Tell me how many lines in the data below hold the string "rain", and say nothing else.

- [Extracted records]
○ ○ ○ ○
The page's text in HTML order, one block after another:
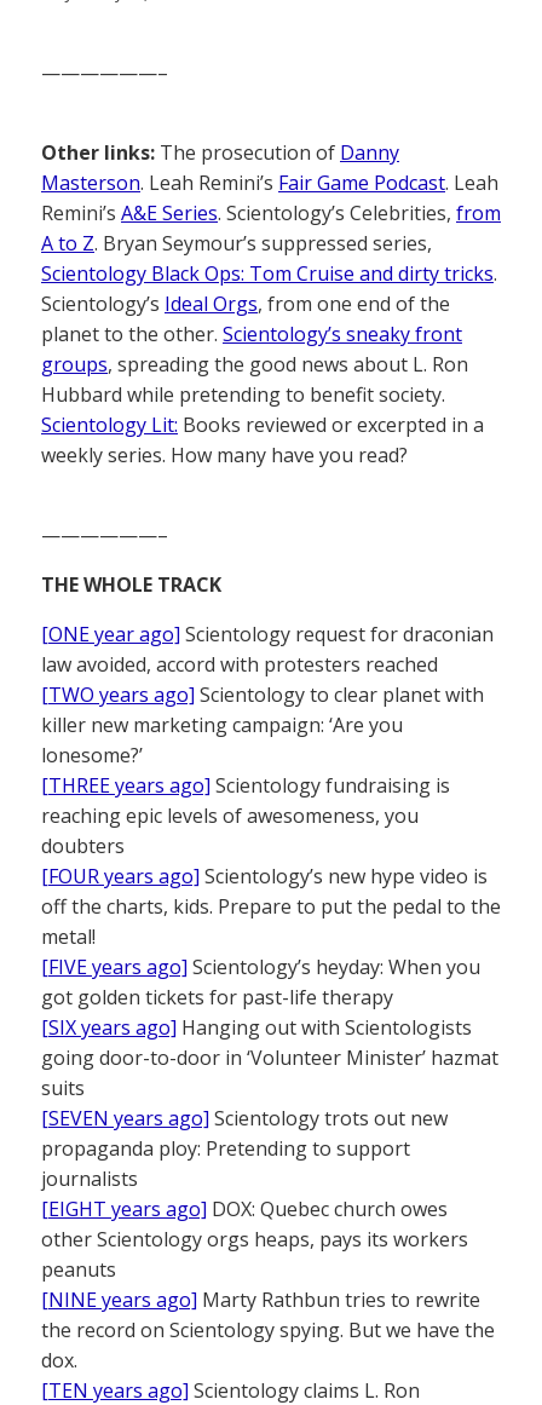
——————–
Other links: The prosecution of Danny
Masterson. Leah Remini’s Fair Game Podcast. Leah
Remini’s A&E Series. Scientology’s Celebrities, from
A to Z. Bryan Seymour’s suppressed series,
Scientology Black Ops: Tom Cruise and dirty tricks.
Scientology’s Ideal Orgs, from one end of the
planet to the other. Scientology’s sneaky front
groups, spreading the good news about L. Ron
Hubbard while pretending to benefit society.
Scientology Lit: Books reviewed or excerpted in a
weekly series. How many have you read?
——————–
THE WHOLE TRACK
[ONE year ago] Scientology request for draconian
law avoided, accord with protesters reached
[TWO years ago] Scientology to clear planet with
killer new marketing campaign: ‘Are you
lonesome?’
[THREE years ago] Scientology fundraising is
reaching epic levels of awesomeness, you
doubters
[FOUR years ago] Scientology’s new hype video is
off the charts, kids. Prepare to put the pedal to the
metal!
[FIVE years ago] Scientology’s heyday: When you
got golden tickets for past-life therapy
[SIX years ago] Hanging out with Scientologists
going door-to-door in ‘Volunteer Minister’ hazmat
suits
[SEVEN years ago] Scientology trots out new
propaganda ploy: Pretending to support
journalists
[EIGHT years ago] DOX: Quebec church owes
other Scientology orgs heaps, pays its workers
peanuts
[NINE years ago] Marty Rathbun tries to rewrite
the record on Scientology spying. But we have the
dox.
[TEN years ago] Scientology claims L. Ron
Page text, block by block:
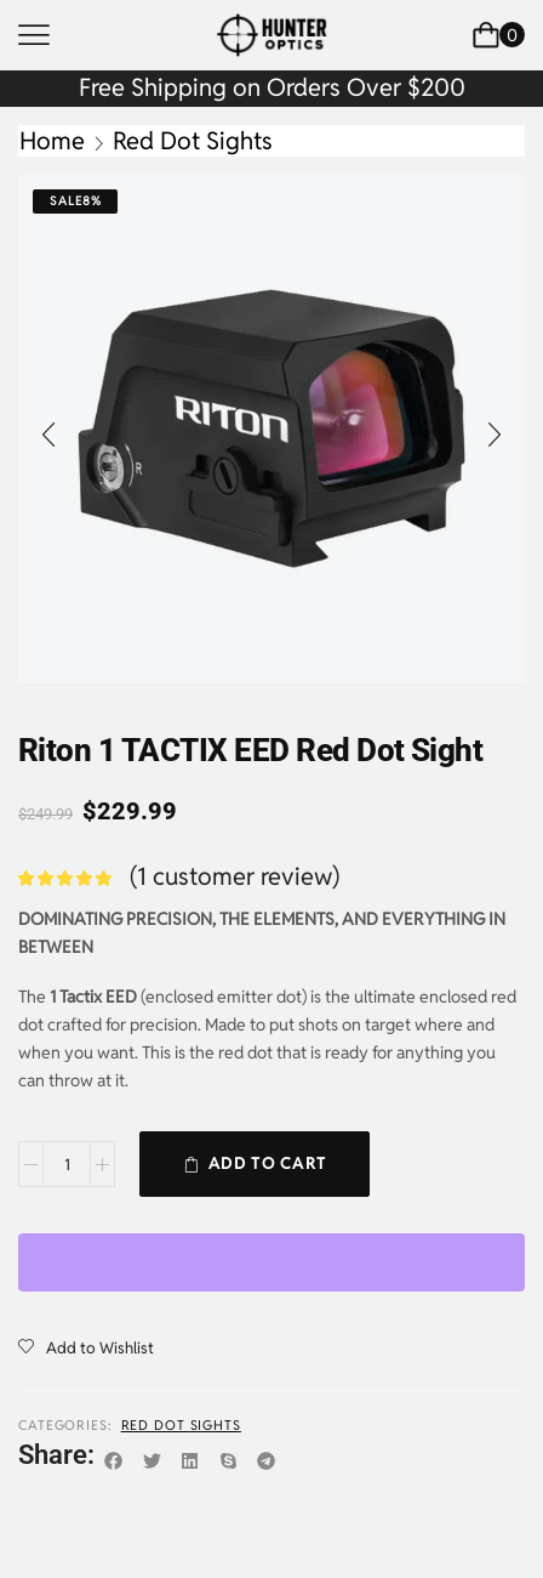
0
Free Shipping on Orders Over $200
Home
Red Dot Sights
SALE8%
Riton 1 TACTIX EED Red Dot Sight
$249.99 $229.99
(1 customer review)
DOMINATING PRECISION, THE ELEMENTS, AND EVERYTHING IN
BETWEEN
The 1 Tactix EED(enclosed emitter dot) is the ultimate enclosed red
dot crafted for precision. Made to put shots on target where and
when you want. This is the red dot that is ready for anything you
can throw at it.
ADD TO CART
Add to Wishlist
CATEGORIES: RED DOT SIGHTS
Share:
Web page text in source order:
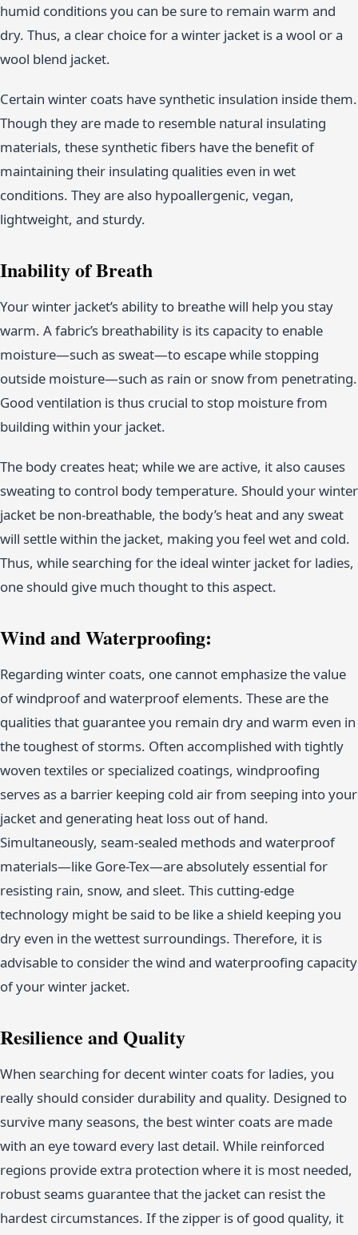
humid conditions you can be sure to remain warm and
dry. Thus, a clear choice for a winter jacket is a wool or a
wool blend jacket.
Certain winter coats have synthetic insulation inside them.
Though they are made to resemble natural insulating
materials, these synthetic fibers have the benefit of
maintaining their insulating qualities even in wet
conditions. They are also hypoallergenic, vegan,
lightweight, and sturdy.
Inability of Breath
Your winter jacket’s ability to breathe will help you stay
warm. A fabric’s breathability is its capacity to enable
moisture—such as sweat—to escape while stopping
outside moisture—such as rain or snow from penetrating.
Good ventilation is thus crucial to stop moisture from
building within your jacket.
The body creates heat; while we are active, it also causes
sweating to control body temperature. Should your winter
jacket be non-breathable, the body’s heat and any sweat
will settle within the jacket, making you feel wet and cold.
Thus, while searching for the ideal winter jacket for ladies,
one should give much thought to this aspect.
Wind and Waterproofing:
Regarding winter coats, one cannot emphasize the value
of windproof and waterproof elements. These are the
qualities that guarantee you remain dry and warm even in
the toughest of storms. Often accomplished with tightly
woven textiles or specialized coatings, windproofing
serves as a barrier keeping cold air from seeping into your
jacket and generating heat loss out of hand.
Simultaneously, seam-sealed methods and waterproof
materials—like Gore-Tex—are absolutely essential for
resisting rain, snow, and sleet. This cutting-edge
technology might be said to be like a shield keeping you
dry even in the wettest surroundings. Therefore, it is
advisable to consider the wind and waterproofing capacity
of your winter jacket.
Resilience and Quality
When searching for decent winter coats for ladies, you
really should consider durability and quality. Designed to
survive many seasons, the best winter coats are made
with an eye toward every last detail. While reinforced
regions provide extra protection where it is most needed,
robust seams guarantee that the jacket can resist the
hardest circumstances. If the zipper is of good quality, it
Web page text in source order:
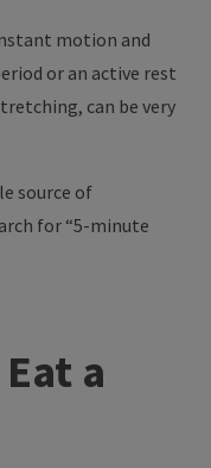
motion and
or an active rest
can be very
source of
for “5-minute
a
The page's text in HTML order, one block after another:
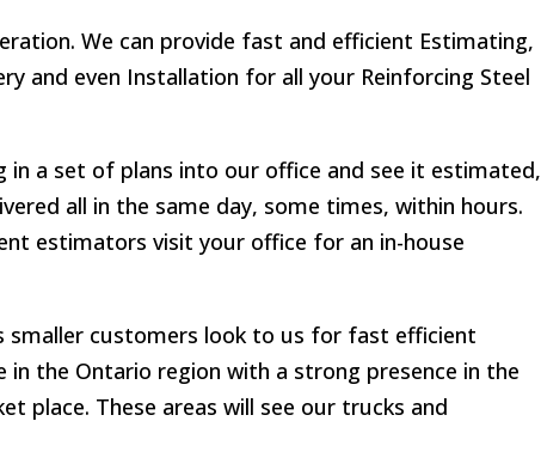
We can provide fast and efficient Estimating,
and even Installation for all your Reinforcing Steel
a set of plans into our office and see it estimated,
all in the same day, some times, within hours.
estimators visit your office for an in-house
smaller customers look to us for fast efficient
in the Ontario region with a strong presence in the
place. These areas will see our trucks and
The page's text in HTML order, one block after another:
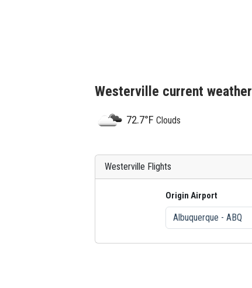
Westerville current weather
72.7°F Clouds
Westerville Flights
Origin Airport
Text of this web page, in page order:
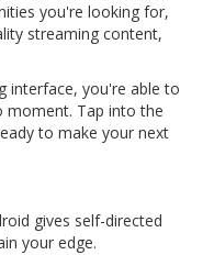
you're looking for,
streaming content,
interface, you're able to
Tap into the
to make your next
gives self-directed
your edge.
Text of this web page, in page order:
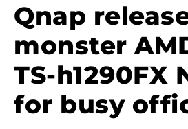
Qnap
monster
TS-h1290FX
for busy
○ ○ ○ ○
- [Exercise answer] 2